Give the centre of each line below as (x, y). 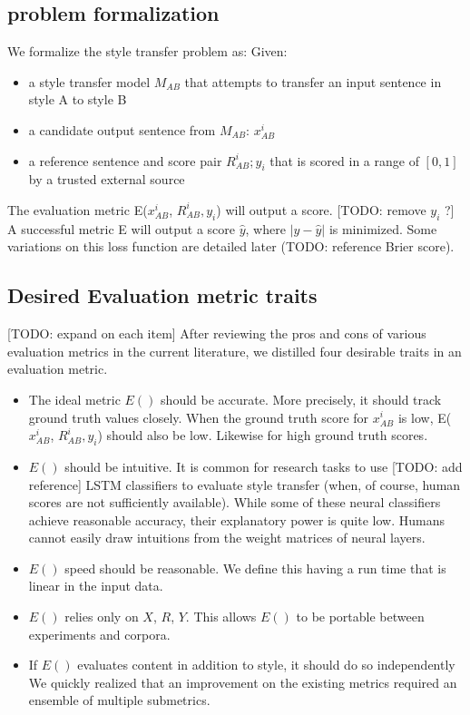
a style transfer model (89, 81)
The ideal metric (74, 399)
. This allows (221, 617)
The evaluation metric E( (78, 209)
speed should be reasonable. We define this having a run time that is (255, 568)
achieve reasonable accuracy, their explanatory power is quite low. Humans (236, 519)
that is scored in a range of (344, 160)
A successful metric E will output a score (121, 228)
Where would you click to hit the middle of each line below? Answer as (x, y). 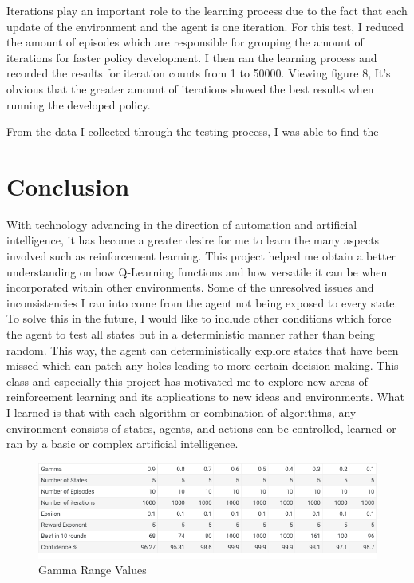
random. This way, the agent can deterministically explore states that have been (203, 349)
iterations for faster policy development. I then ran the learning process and (192, 57)
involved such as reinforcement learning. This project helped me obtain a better (201, 256)
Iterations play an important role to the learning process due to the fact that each (207, 10)
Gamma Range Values (93, 570)
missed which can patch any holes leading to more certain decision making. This (203, 365)
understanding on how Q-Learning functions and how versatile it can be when (197, 271)
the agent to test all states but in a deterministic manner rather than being (191, 334)
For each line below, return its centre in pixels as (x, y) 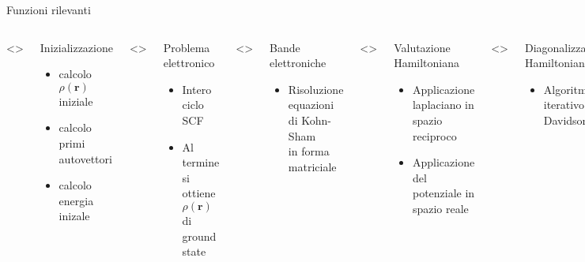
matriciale (312, 166)
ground (199, 236)
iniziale (76, 101)
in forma (309, 151)
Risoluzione (316, 89)
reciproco (434, 135)
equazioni (311, 105)
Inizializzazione (76, 47)
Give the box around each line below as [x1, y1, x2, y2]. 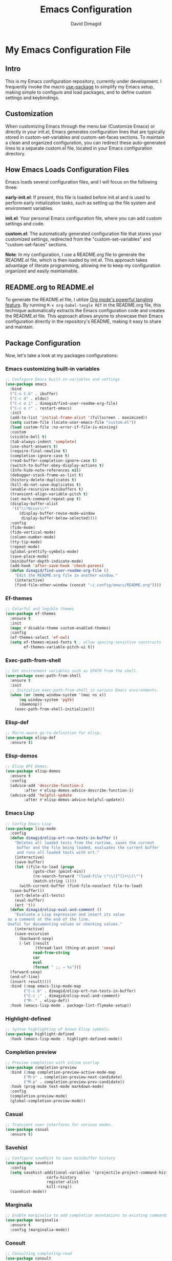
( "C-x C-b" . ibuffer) [10, 391, 58, 397]
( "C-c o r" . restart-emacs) [10, 405, 72, 411]
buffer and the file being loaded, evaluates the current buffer [16, 845, 159, 851]
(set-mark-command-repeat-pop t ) [10, 496, 81, 502]
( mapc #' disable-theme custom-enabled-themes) [10, 625, 111, 630]
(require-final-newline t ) [10, 448, 68, 454]
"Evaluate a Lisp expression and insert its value [14, 912, 125, 917]
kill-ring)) [46, 1184, 72, 1190]
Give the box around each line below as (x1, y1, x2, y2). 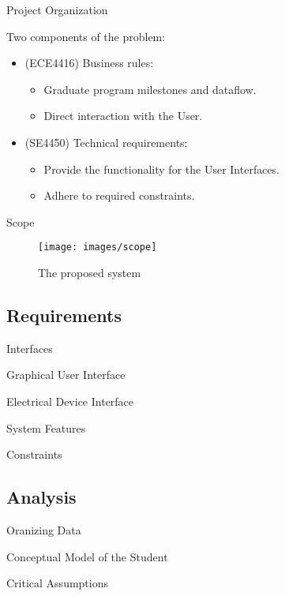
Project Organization (6, 2, 108, 17)
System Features (6, 419, 86, 436)
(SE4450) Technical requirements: (24, 133, 188, 150)
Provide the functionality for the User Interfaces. (43, 160, 280, 177)
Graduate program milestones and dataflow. (43, 81, 257, 97)
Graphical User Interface (6, 366, 126, 383)
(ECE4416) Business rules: (24, 54, 154, 71)
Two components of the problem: (6, 28, 166, 44)
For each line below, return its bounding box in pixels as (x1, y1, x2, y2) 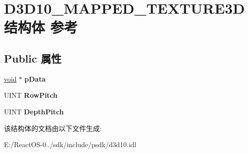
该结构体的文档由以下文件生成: (4, 123, 102, 133)
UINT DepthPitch (4, 106, 64, 116)
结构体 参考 (4, 17, 78, 37)
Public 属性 (4, 50, 62, 66)
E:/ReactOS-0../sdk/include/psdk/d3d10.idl (4, 139, 136, 150)
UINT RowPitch (4, 90, 58, 100)
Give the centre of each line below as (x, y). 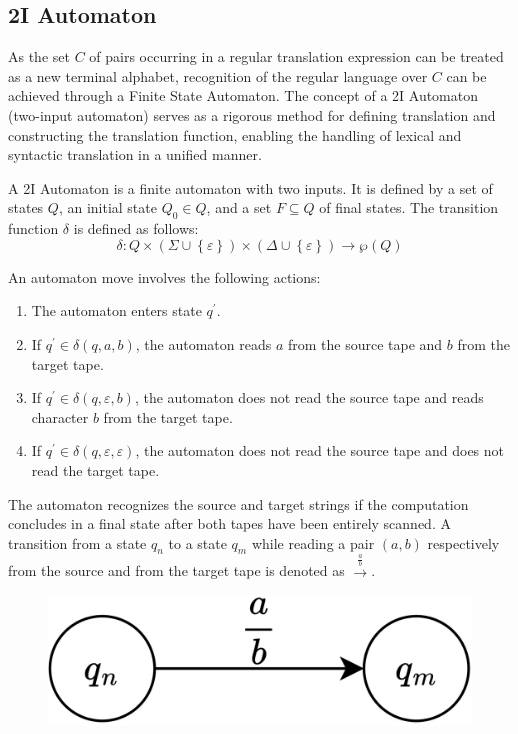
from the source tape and (365, 343)
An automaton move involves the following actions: (164, 276)
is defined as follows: (136, 228)
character (60, 416)
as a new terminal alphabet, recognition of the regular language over (218, 75)
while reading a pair (313, 542)
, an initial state (107, 207)
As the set (39, 56)
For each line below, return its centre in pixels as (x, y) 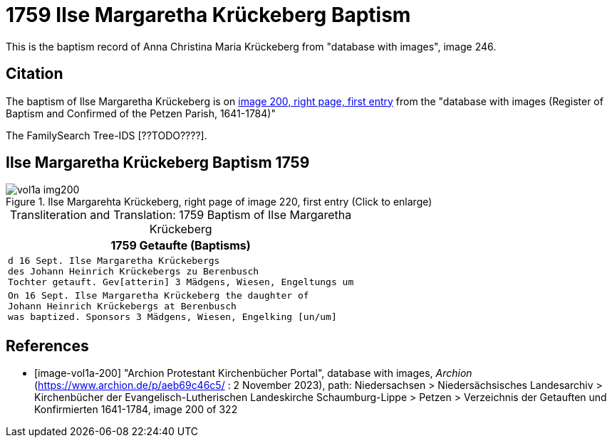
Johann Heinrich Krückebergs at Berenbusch (122, 306)
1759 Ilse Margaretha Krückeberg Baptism (208, 15)
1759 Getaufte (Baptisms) (181, 246)
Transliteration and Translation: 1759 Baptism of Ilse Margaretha (181, 215)
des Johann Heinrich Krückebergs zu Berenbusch (134, 272)
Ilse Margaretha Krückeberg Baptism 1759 (158, 163)
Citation (35, 74)
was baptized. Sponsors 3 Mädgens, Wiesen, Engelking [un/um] (172, 317)
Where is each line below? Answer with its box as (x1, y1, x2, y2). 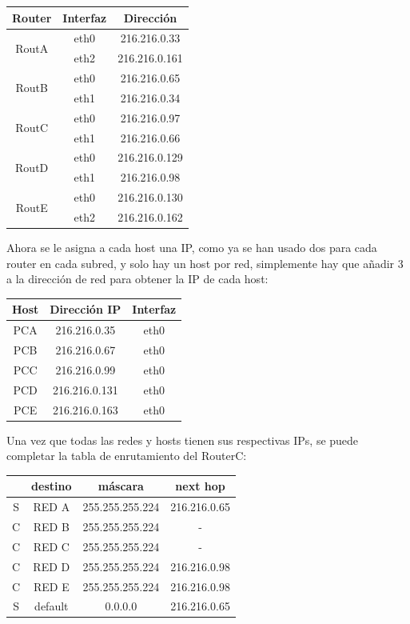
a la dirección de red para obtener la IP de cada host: (6, 270, 269, 287)
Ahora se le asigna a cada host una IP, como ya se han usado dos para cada (6, 239, 377, 256)
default (34, 598, 69, 614)
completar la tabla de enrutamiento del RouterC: (6, 447, 247, 464)
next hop (175, 478, 225, 494)
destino (31, 478, 72, 494)
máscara (98, 478, 144, 494)
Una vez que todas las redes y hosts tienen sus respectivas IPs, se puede (6, 431, 359, 448)
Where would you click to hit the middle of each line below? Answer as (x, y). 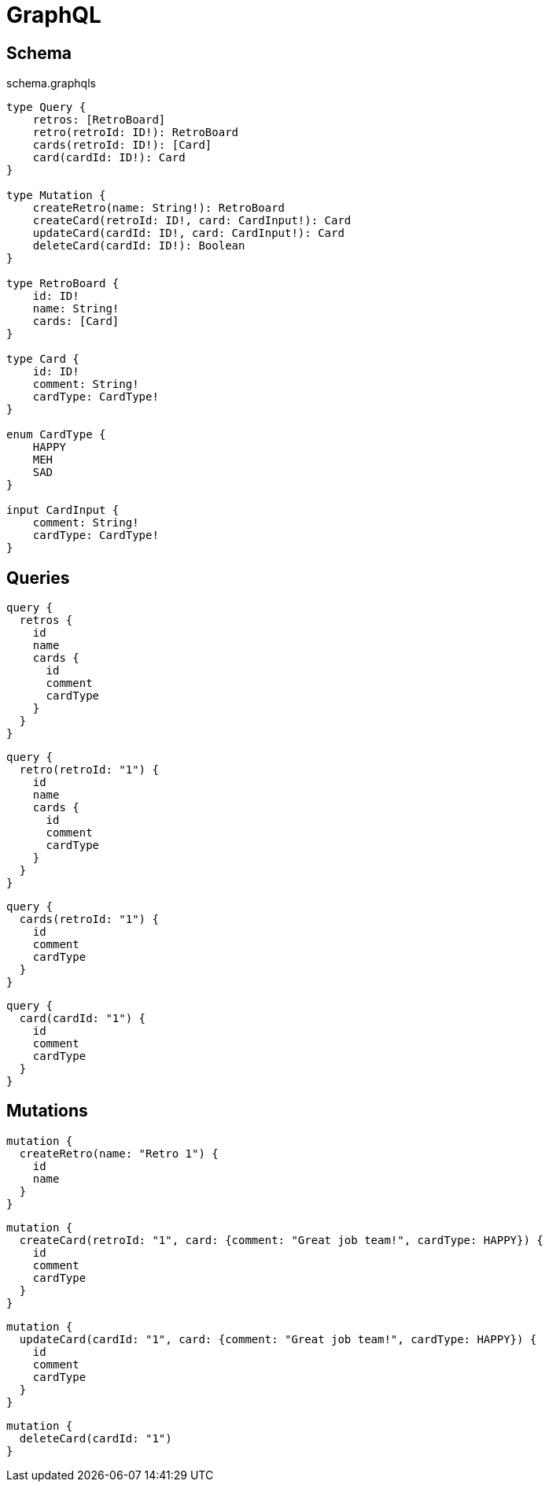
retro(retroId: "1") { (89, 770)
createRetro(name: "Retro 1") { (119, 1153)
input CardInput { (63, 510)
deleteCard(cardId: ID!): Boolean (139, 246)
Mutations (47, 1111)
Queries (38, 578)
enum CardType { (56, 435)
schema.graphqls (51, 83)
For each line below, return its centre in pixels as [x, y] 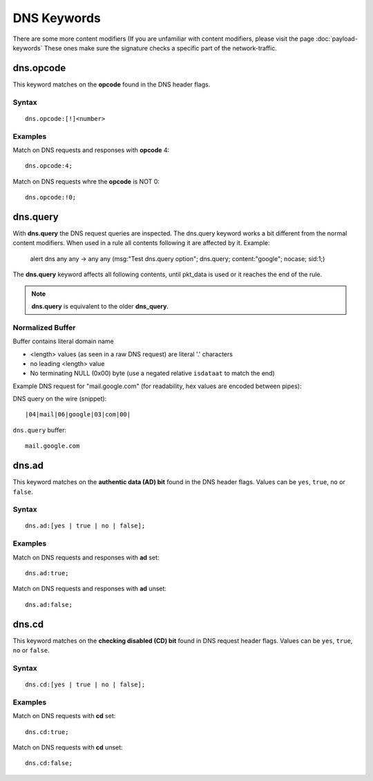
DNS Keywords [57, 18]
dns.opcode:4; [49, 166]
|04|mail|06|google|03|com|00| [78, 415]
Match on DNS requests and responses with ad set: [86, 557]
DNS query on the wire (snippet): [60, 399]
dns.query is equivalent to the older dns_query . [100, 306]
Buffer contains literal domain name [63, 341]
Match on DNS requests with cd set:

WHAT IS EXPECTED
Return the listing exactly as it appears, excluding any image.

ANSWER TO THIS EXERCISE
Give the centre of each line below as (x, y). 
a style transfer model (89, 81)
The ideal metric (74, 399)
. This allows (221, 617)
The evaluation metric E( (78, 209)
speed should be reasonable. We define this having a run time that is (255, 568)
achieve reasonable accuracy, their explanatory power is quite low. Humans (236, 519)
that is scored in a range of (344, 160)
A successful metric E will output a score (121, 228)
Where would you click to hit the middle of each line below? Answer as (x, y). 
random. This way, the agent can deterministically explore states that have been (203, 349)
iterations for faster policy development. I then ran the learning process and (192, 57)
involved such as reinforcement learning. This project helped me obtain a better (201, 256)
Iterations play an important role to the learning process due to the fact that each (207, 10)
Gamma Range Values (93, 570)
missed which can patch any holes leading to more certain decision making. This (203, 365)
understanding on how Q-Learning functions and how versatile it can be when (197, 271)
the agent to test all states but in a deterministic manner rather than being (191, 334)
For each line below, return its centre in pixels as (x, y) 
matriciale (312, 166)
ground (199, 236)
iniziale (76, 101)
in forma (309, 151)
Risoluzione (316, 89)
reciproco (434, 135)
equazioni (311, 105)
Inizializzazione (76, 47)
Give the box around each line below as [x1, y1, x2, y2]. 
( "C-x C-b" . ibuffer) [10, 391, 58, 397]
( "C-c o r" . restart-emacs) [10, 405, 72, 411]
buffer and the file being loaded, evaluates the current buffer [16, 845, 159, 851]
(set-mark-command-repeat-pop t ) [10, 496, 81, 502]
( mapc #' disable-theme custom-enabled-themes) [10, 625, 111, 630]
(require-final-newline t ) [10, 448, 68, 454]
"Evaluate a Lisp expression and insert its value [14, 912, 125, 917]
kill-ring)) [46, 1184, 72, 1190]
Give the box around each line below as (x1, y1, x2, y2). 
Project Organization (6, 2, 108, 17)
System Features (6, 419, 86, 436)
(SE4450) Technical requirements: (24, 133, 188, 150)
Provide the functionality for the User Interfaces. (43, 160, 280, 177)
Graduate program milestones and dataflow. (43, 81, 257, 97)
Graphical User Interface (6, 366, 126, 383)
(ECE4416) Business rules: (24, 54, 154, 71)
Two components of the problem: (6, 28, 166, 44)
For each line below, return its bounding box in pixels as (x1, y1, x2, y2) 
该结构体的文档由以下文件生成: (4, 123, 102, 133)
UINT DepthPitch (4, 106, 64, 116)
结构体 参考 (4, 17, 78, 37)
Public 属性 (4, 50, 62, 66)
E:/ReactOS-0../sdk/include/psdk/d3d10.idl (4, 139, 136, 150)
UINT RowPitch (4, 90, 58, 100)
Give the centre of each line below as (x, y). 
from the source tape and (365, 343)
An automaton move involves the following actions: (164, 276)
is defined as follows: (136, 228)
character (60, 416)
as a new terminal alphabet, recognition of the regular language over (218, 75)
while reading a pair (313, 542)
, an initial state (107, 207)
As the set (39, 56)
For each line below, return its centre in pixels as (x, y) 
Johann Heinrich Krückebergs at Berenbusch (122, 306)
1759 Ilse Margaretha Krückeberg Baptism (208, 15)
1759 Getaufte (Baptisms) (181, 246)
Transliteration and Translation: 1759 Baptism of Ilse Margaretha (181, 215)
des Johann Heinrich Krückebergs zu Berenbusch (134, 272)
Ilse Margaretha Krückeberg Baptism 1759 (158, 163)
Citation (35, 74)
was baptized. Sponsors 3 Mädgens, Wiesen, Engelking [un/um] (172, 317)
Where is each line below? Answer with its box as (x1, y1, x2, y2). 
a la dirección de red para obtener la IP de cada host: (6, 270, 269, 287)
Ahora se le asigna a cada host una IP, como ya se han usado dos para cada (6, 239, 377, 256)
default (34, 598, 69, 614)
completar la tabla de enrutamiento del RouterC: (6, 447, 247, 464)
next hop (175, 478, 225, 494)
destino (31, 478, 72, 494)
máscara (98, 478, 144, 494)
Una vez que todas las redes y hosts tienen sus respectivas IPs, se puede (6, 431, 359, 448)
Where would you click to hit the middle of each line below? Answer as (x, y). 
retro(retroId: "1") { (89, 770)
createRetro(name: "Retro 1") { (119, 1153)
input CardInput { (63, 510)
deleteCard(cardId: ID!): Boolean (139, 246)
Mutations (47, 1111)
Queries (38, 578)
enum CardType { (56, 435)
schema.graphqls (51, 83)
For each line below, return its centre in pixels as [x, y] 
DNS Keywords [57, 18]
dns.opcode:4; [49, 166]
|04|mail|06|google|03|com|00| [78, 415]
Match on DNS requests and responses with ad set: [86, 557]
DNS query on the wire (snippet): [60, 399]
dns.query is equivalent to the older dns_query . [100, 306]
Buffer contains literal domain name [63, 341]
Match on DNS requests with cd set:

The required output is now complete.